### Data to process
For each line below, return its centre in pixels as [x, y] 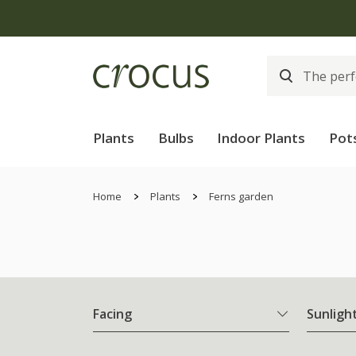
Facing [112, 314]
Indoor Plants [261, 138]
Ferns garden [241, 196]
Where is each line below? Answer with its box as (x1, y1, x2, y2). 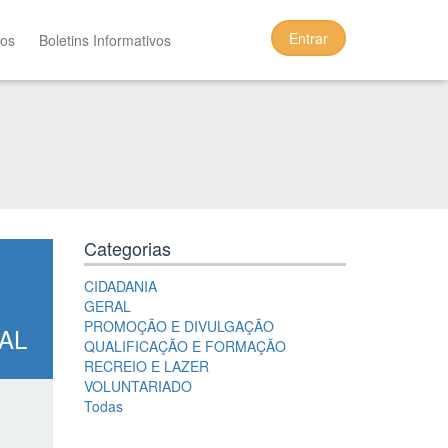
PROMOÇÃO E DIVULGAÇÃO (83, 316, 274, 336)
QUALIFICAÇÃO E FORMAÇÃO (83, 336, 286, 356)
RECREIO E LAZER (83, 356, 209, 376)
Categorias (83, 235, 171, 261)
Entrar (289, 28, 328, 48)
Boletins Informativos (39, 30, 172, 50)
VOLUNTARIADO (83, 376, 192, 396)
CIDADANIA (83, 276, 157, 296)
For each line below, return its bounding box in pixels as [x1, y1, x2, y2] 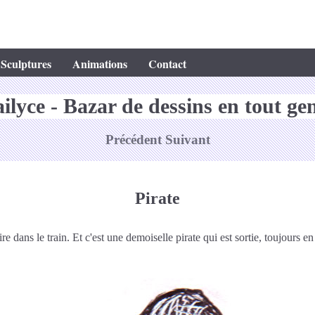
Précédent [105, 132, 165, 148]
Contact [148, 56, 186, 72]
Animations [72, 56, 127, 72]
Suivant [165, 132, 210, 148]
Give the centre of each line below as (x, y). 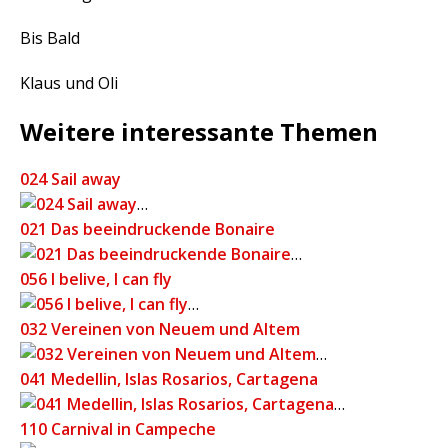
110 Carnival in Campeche (118, 429)
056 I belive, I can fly (96, 279)
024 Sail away (70, 179)
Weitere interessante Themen (199, 132)
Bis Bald (50, 38)
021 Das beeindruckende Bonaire (147, 229)
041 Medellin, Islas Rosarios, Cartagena (169, 379)
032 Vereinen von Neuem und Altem (160, 329)
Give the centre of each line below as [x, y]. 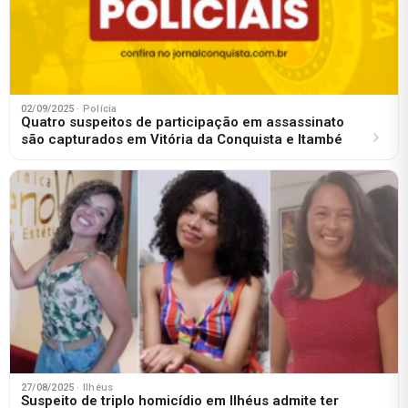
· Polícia [97, 109]
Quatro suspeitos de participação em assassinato [183, 122]
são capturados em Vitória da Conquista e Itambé [182, 140]
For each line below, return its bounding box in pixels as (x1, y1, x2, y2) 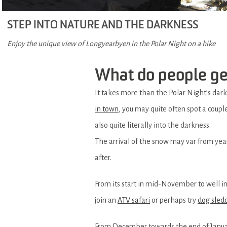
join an (95, 196, 118, 204)
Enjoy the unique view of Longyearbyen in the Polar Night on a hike (7, 39, 215, 48)
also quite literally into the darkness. (95, 121, 211, 129)
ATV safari (118, 196, 150, 204)
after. (95, 153, 111, 162)
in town (95, 104, 119, 113)
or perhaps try (150, 196, 198, 204)
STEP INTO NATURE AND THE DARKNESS (7, 19, 198, 31)
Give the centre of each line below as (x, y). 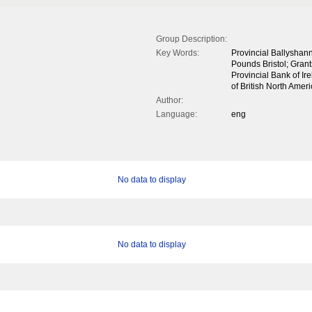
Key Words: (178, 53)
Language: (177, 115)
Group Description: (192, 39)
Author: (170, 101)
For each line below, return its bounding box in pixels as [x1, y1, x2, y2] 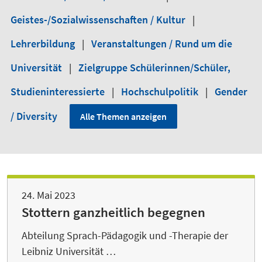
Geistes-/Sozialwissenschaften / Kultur [11, 13, 188, 26]
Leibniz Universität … [22, 244, 116, 258]
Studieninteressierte [11, 85, 107, 98]
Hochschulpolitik [121, 85, 201, 98]
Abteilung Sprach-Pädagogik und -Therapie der [22, 229, 228, 242]
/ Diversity [11, 109, 60, 123]
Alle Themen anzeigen [80, 111, 167, 122]
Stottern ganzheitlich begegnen [22, 204, 205, 220]
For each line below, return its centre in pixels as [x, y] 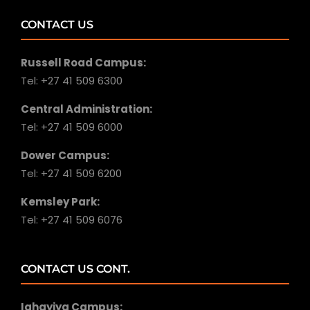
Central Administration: [86, 109]
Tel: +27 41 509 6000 [72, 127]
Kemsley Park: [60, 202]
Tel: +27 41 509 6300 [72, 81]
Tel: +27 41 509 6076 [72, 220]
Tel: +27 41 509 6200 [71, 174]
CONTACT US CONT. [75, 269]
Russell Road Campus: [83, 63]
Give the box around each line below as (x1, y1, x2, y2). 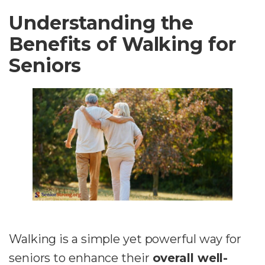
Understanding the (9, 11, 194, 34)
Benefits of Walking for (9, 32, 236, 56)
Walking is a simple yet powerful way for (9, 232, 241, 247)
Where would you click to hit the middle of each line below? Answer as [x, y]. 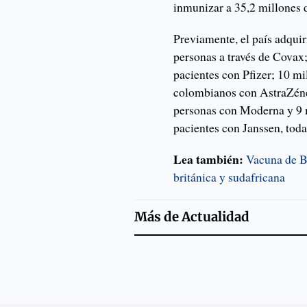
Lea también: [210, 159]
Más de [158, 217]
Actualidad [215, 217]
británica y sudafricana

### Aim of the task
Print from the line containing "Précédent [105, 132, 165, 148]" through the line containing "Author: (170, 101)" in the data above, exactly as the lines stand, and omit every picture.

### Solution
Précédent [105, 132, 165, 148]
Contact [148, 56, 186, 72]
Animations [72, 56, 127, 72]
Suivant [165, 132, 210, 148]
Give the centre of each line below as (x, y). 
110 Carnival in Campeche (118, 429)
056 I belive, I can fly (96, 279)
024 Sail away (70, 179)
Weitere interessante Themen (199, 132)
Bis Bald (50, 38)
021 Das beeindruckende Bonaire (147, 229)
041 Medellin, Islas Rosarios, Cartagena (169, 379)
032 Vereinen von Neuem und Altem (160, 329)
Give the centre of each line below as [x, y]. 
· Polícia [97, 109]
Quatro suspeitos de participação em assassinato [183, 122]
são capturados em Vitória da Conquista e Itambé [182, 140]
For each line below, return its bounding box in pixels as (x1, y1, x2, y2) 
join an (95, 196, 118, 204)
Enjoy the unique view of Longyearbyen in the Polar Night on a hike (7, 39, 215, 48)
also quite literally into the darkness. (95, 121, 211, 129)
ATV safari (118, 196, 150, 204)
after. (95, 153, 111, 162)
in town (95, 104, 119, 113)
or perhaps try (150, 196, 198, 204)
STEP INTO NATURE AND THE DARKNESS (7, 19, 198, 31)
Give the centre of each line below as (x, y). 
Key Words: (178, 53)
Language: (177, 115)
Group Description: (192, 39)
Author: (170, 101)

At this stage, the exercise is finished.